I keep telling myself that I'm still in the first act of my A&E Biography - that there's plenty of time in the show for greatness, or at least personal fulfillment. I'm sure that's true for you, too. WE MUST BELIEVE!
[info]worldforawhile wrote:
Oct. 25th, 2007 03:36 am (UTC)
But now you have a real and awesome job (and it's gov't, so I assume there are all sorts of great benefits, like getting Speckled Woodsparrow Day off, you know). But. . .yeah. That's a good way to think of it. And when I/we ARE really famous and feted worldwide, we can say, "oh my TWENTIES [deep laugh]--darling, you know THOoooSE years are all a BLUR!" And no one will know it's because all the mind-numbing useless jobs faded together at some point.
[info]teint_de_neige wrote:
Oct. 16th, 2007 07:29 pm (UTC)
Oh my. We have more in common that we even thought. Seriously, I could have written this, except that I've been too busy bitching out loud about it for the last two years. When I think about the fantastic life 18 year old me thought 30 year old me would be living, I want to stab things. The plans! The potential! Now 30 year old me is fantasizing about the glamorous life 40 year old me better fucking have.
[info]worldforawhile wrote:
Oct. 25th, 2007 03:41 am (UTC)
Oh, in a way I'm glad there's someone out there who can comisserate, and on the other hand--I would only wish this current discomfiture on my enemies.

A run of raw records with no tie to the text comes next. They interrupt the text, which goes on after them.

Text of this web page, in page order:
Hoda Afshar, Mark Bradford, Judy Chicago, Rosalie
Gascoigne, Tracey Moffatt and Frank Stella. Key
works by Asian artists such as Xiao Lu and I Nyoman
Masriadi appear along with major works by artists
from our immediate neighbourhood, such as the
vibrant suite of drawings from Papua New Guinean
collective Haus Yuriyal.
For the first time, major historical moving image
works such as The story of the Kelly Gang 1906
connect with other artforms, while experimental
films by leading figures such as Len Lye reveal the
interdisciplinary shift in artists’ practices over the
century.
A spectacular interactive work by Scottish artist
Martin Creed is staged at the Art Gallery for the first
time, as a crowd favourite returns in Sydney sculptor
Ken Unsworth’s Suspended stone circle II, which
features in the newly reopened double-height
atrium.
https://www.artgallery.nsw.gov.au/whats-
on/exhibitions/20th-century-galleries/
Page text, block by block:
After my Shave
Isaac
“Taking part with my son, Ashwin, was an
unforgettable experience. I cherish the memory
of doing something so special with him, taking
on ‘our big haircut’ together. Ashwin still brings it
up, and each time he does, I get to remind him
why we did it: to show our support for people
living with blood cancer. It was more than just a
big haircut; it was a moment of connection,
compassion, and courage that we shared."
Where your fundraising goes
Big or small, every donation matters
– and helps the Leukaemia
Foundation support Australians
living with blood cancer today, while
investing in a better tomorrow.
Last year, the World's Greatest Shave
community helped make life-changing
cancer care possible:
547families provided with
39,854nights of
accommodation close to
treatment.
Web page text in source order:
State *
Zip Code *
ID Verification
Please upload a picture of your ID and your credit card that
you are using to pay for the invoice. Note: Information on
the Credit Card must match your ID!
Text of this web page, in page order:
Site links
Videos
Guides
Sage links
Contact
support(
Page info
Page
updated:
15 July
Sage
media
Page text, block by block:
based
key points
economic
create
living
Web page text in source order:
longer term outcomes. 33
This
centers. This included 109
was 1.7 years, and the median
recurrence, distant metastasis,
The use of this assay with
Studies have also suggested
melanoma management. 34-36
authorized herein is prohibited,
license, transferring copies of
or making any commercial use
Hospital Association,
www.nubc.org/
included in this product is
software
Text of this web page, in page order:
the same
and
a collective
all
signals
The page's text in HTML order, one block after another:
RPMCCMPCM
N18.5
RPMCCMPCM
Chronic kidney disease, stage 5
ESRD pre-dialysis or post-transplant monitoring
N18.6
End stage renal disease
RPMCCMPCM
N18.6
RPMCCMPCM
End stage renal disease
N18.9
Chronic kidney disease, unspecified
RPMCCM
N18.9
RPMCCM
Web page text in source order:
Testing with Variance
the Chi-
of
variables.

And for real, I need the fabulous 40 year old life. And I'm telling myself that if I had achieved world renown by this age, that I would have squandered it all in my soft, naive state. Or so I tell myself. I think it's kind of true, but. . .I can't keep pushing this deadline back.
[info]phoebesmum wrote:
Oct. 16th, 2007 08:31 pm (UTC)
My CV is much the same. And I am almost twice as old. On the upside, I never was much of a special anything - I didn't even go to Uni - so I suppose I have only myself to blame.

And here I am, going round the same old recruitment circles all over again. Sigh. I hope, in 20 years' time, your career at least will be more in line with what you'd like it to be.
[info]worldforawhile wrote:
Oct. 25th, 2007 04:02 am (UTC)
I always had this idea that conventional college stunted me--like, I could have been out there and Making It! I really have no one to blame but myself, it turns out.